**Records provided**
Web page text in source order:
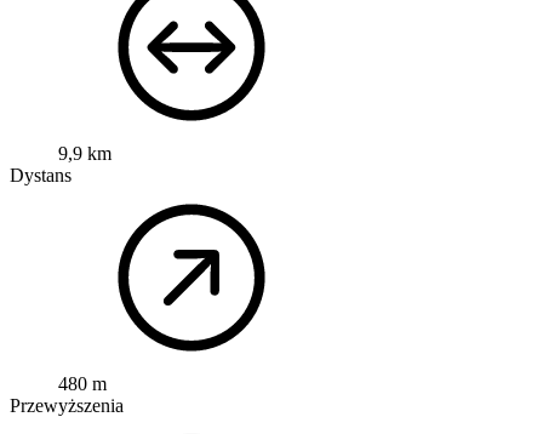
9,9 km
Dystans
480 m
Przewyższenia
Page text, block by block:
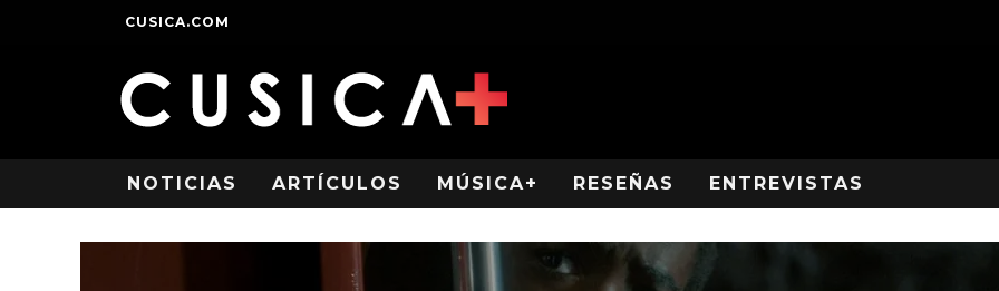
CUSICA.COM
NOTICIAS ARTÍCULOS MÚSICA+ RESEÑAS ENTREVISTAS
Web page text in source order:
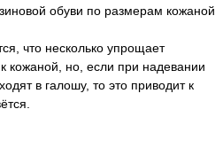
обуви по размерам кожаной
что несколько упрощает
кожаной, но, если при надевании
в галошу, то это приводит к

**What you will do**
Copy each line above precisely, dropping the pictures.

**Result of the task**
Web page text in source order:
9,9 km
Dystans
480 m
Przewyższenia
Page text, block by block:
CUSICA.COM
NOTICIAS ARTÍCULOS MÚSICA+ RESEÑAS ENTREVISTAS
Web page text in source order:
обуви по размерам кожаной
что несколько упрощает
кожаной, но, если при надевании
в галошу, то это приводит к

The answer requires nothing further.